Exercise goal
Everything from the line containing "been wearing them" through the last line of the entries needs to be repeated exactly. Pictures must be left out.

Exercise material
# # #

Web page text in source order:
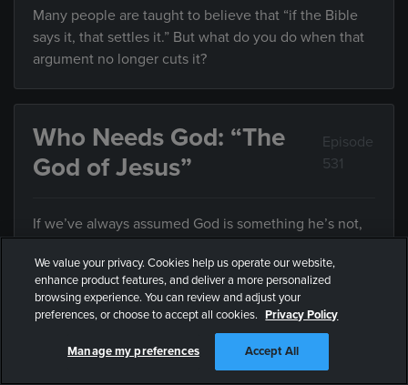
Many people are taught to believe that “if the Bible
says it, that settles it.” But what do you do when that
argument no longer cuts it?
Who Needs God: “The
God of Jesus”
Episode
531
If we’ve always assumed God is something he’s not,
Who Needs God: “Who
Defines Justice?”
Episode
We value your privacy. Cookies help us operate our website,
enhance product features, and deliver a more personalized
browsing experience. You can review and adjust your
preferences, or choose to accept all cookies. Privacy Policy
Manage my preferences Accept All
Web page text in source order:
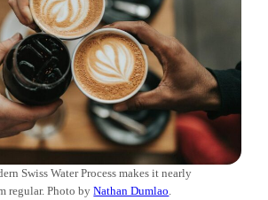
Swiss Water Process makes it nearly
regular. Photo byNathan Dumlao
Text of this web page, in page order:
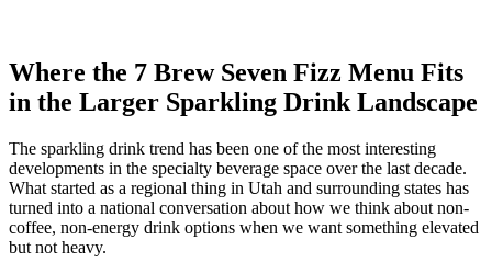
Where the 7 Brew Seven Fizz Menu Fits
in the Larger Sparkling Drink Landscape
The sparkling drink trend has been one of the most interesting
developments in the specialty beverage space over the last decade.
What started as a regional thing in Utah and surrounding states has
turned into a national conversation about how we think about non-
coffee, non-energy drink options when we want something elevated
but not heavy.
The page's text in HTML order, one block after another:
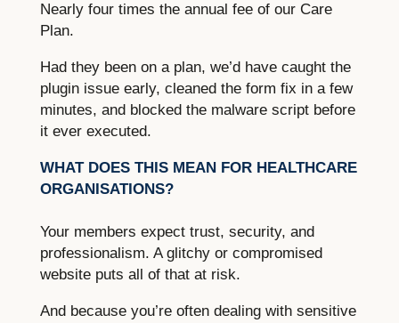
Nearly four times the annual fee of our Care
Plan.
Had they been on a plan, we’d have caught the
plugin issue early, cleaned the form fix in a few
minutes, and blocked the malware script before
it ever executed.
WHAT DOES THIS MEAN FOR HEALTHCARE
ORGANISATIONS?
Your members expect trust, security, and
professionalism. A glitchy or compromised
website puts all of that at risk.
And because you’re often dealing with sensitive
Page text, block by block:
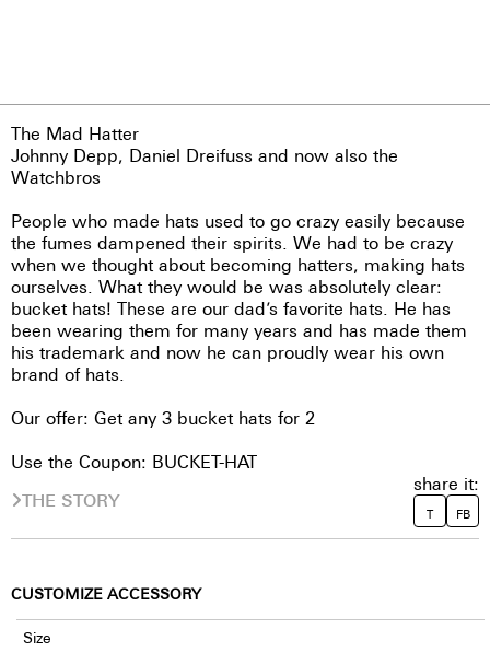
The Mad Hatter
Johnny Depp, Daniel Dreifuss and now also the
Watchbros
People who made hats used to go crazy easily because
the fumes dampened their spirits. We had to be crazy
when we thought about becoming hatters, making hats
ourselves. What they would be was absolutely clear:
bucket hats! These are our dad’s favorite hats. He has
been wearing them for many years and has made them
his trademark and now he can proudly wear his own
brand of hats.
Our offer: Get any 3 bucket hats for 2
Use the Coupon: BUCKET-HAT
THE STORY
share it:
T FB
CUSTOMIZE ACCESSORY
Size
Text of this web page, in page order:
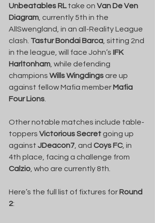
Unbeatables RL take on Van De Ven
Diagram , currently 5th in the
AllSwengland, in an all-Reality League
clash. Tastur Bondai Barca , sitting 2nd
in the league, will face John’s IFK
Harltonham , while defending
champions Wills Wingdings are up
against fellow Mafia member Mafia
Four Lions
Other notable matches include table-
toppers Victorious Secret going up
against JDeacon7 , and Coys FC, in
4th place, facing a challenge from
Calzio , who are currently 8th.
Here’s the full list of fixtures for Round
2:
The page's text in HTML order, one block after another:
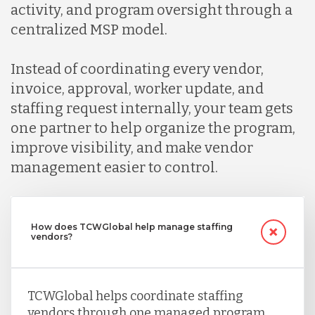
activity, and program oversight through a
centralized MSP model.
Instead of coordinating every vendor,
invoice, approval, worker update, and
staffing request internally, your team gets
one partner to help organize the program,
improve visibility, and make vendor
management easier to control.
How does TCWGlobal help manage staffing
vendors?
TCWGlobal helps coordinate staffing
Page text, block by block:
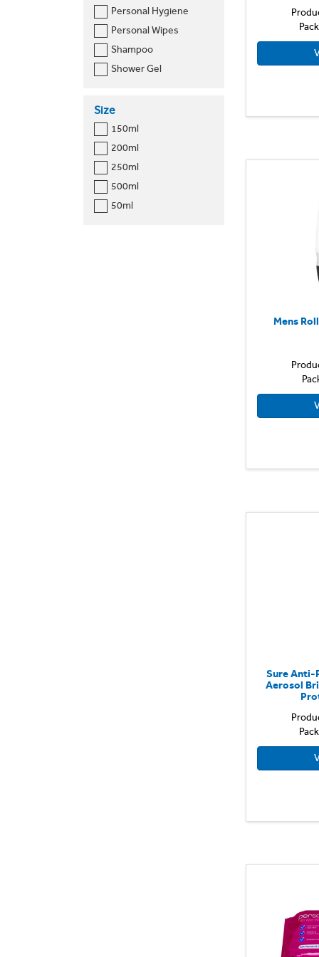
Personal Hygiene
Personal Wipes
Shampoo
Shower Gel
Size
150ml
200ml
250ml
500ml
50ml
Mens
Sure Anti-
Aerosol
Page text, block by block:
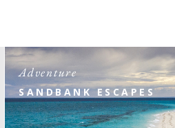
Adventure
SANDBANK ESCAPES

# # #

Your solution
been wearing them for many years and has made them
his trademark and now he can proudly wear his own
brand of hats.
Our offer: Get any 3 bucket hats for 2
Use the Coupon: BUCKET-HAT
THE STORY
share it:
T FB
CUSTOMIZE ACCESSORY
Size
Text of this web page, in page order:
Unbeatables RL take on Van De Ven
Diagram , currently 5th in the
AllSwengland, in an all-Reality League
clash. Tastur Bondai Barca , sitting 2nd
in the league, will face John’s IFK
Harltonham , while defending
champions Wills Wingdings are up
against fellow Mafia member Mafia
Four Lions
Other notable matches include table-
toppers Victorious Secret going up
against JDeacon7 , and Coys FC, in
4th place, facing a challenge from
Calzio , who are currently 8th.
Here’s the full list of fixtures for Round
2:
The page's text in HTML order, one block after another:
activity, and program oversight through a
centralized MSP model.
Instead of coordinating every vendor,
invoice, approval, worker update, and
staffing request internally, your team gets
one partner to help organize the program,
improve visibility, and make vendor
management easier to control.
How does TCWGlobal help manage staffing
vendors?
TCWGlobal helps coordinate staffing
Page text, block by block:
Personal Hygiene
Personal Wipes
Shampoo
Shower Gel
Size
150ml
200ml
250ml
500ml
50ml
Mens
Sure Anti-
Aerosol
Page text, block by block:
Adventure
SANDBANK ESCAPES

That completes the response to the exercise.